ピンク・パンサー・シリーズは主演のピーター・セラーズの急死で幕を閉じたかと思いきや、なんと!ブレイク・エドワーズ監督が、未公開映像をつじつまが合うようにつなぎ合わせて仕上げたというもので、これまでのシリーズを振り返ることで故人をしのぶ趣向だ。サントラはシンフォニックなメインタイトルほか2曲のみ新録で、あとはシリーズのベストアルバムという構成。日本既発売の音源ではモノラルだった「暗闇でドッキリ」がステレオで聴けるなど、ちょっと得した気分になる。

ちなみに、このあとさらに CAUSE OF THE PINK PANTHER (邦題は ピンク・パンサー5/クルーゾーは二度死ぬ)という作品が作られたが、サントラ盤にはならなかった。映画で聴くとテーマ曲にはシンセサイザーがフィーチャーされていた。

ピンク・パンサーの息子
SON OF THE PINK PANTHER (1993)

ピンク・パンサー・シリーズ誕生30周年を記念して製作された番外編。クルーゾー警部の、これまたドジな息子である警官が主人公。お歳を召されたドレフュス役のハーバート・ロムと、ケイトー役のバート・ウォークが懐かしそうに演じている。
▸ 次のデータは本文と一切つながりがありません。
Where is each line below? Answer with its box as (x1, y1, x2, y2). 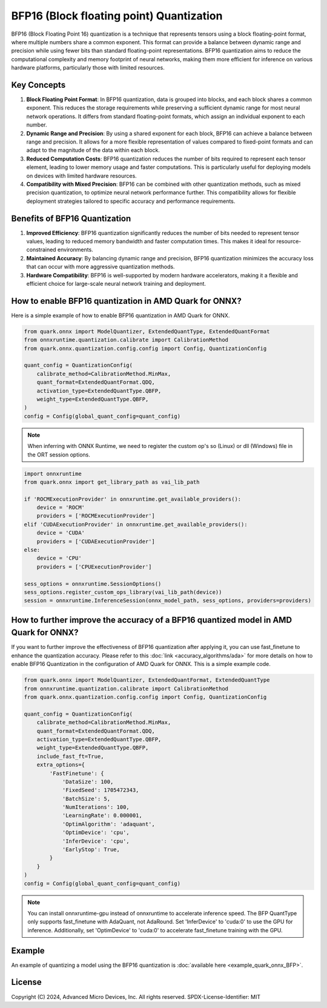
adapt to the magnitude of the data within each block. (26, 147, 160, 154)
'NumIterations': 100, (62, 804, 130, 811)
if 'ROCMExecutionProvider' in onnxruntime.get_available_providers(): (24, 495, 242, 502)
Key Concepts (11, 79, 66, 90)
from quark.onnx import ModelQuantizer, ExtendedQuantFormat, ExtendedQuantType (24, 677, 270, 684)
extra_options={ (36, 762, 85, 768)
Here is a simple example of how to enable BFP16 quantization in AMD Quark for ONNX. (11, 312, 230, 319)
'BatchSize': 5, (62, 795, 111, 802)

音楽のほうは少々重たいシンフォニック(だって演奏がロンドン響だから)だが、怪しげな雰囲気はバッチリ。レスリー・ブリッカス作詞による勇壮な「God Bless Clouseau」は秀逸。ラストにピンク・パンサーのテーマが、再結集されたヘンリー・マンシーニ楽団によって、オリジナルに近いアレンジで演奏されている。なお、当アルバムがマンシーニの最後の映画音楽となった。映画の冒頭、マンシーニがアニメのピンク・パンサーに指揮棒を託すシーンがあって、我々は感無量となる。

アルティメット・ピンク・パンサー
The Ultimate Pink Panther (2004)

ピンク・パンサー誕生40周年記念盤。シリーズ6作品のサントラスコアからのベストセレクト。全24曲。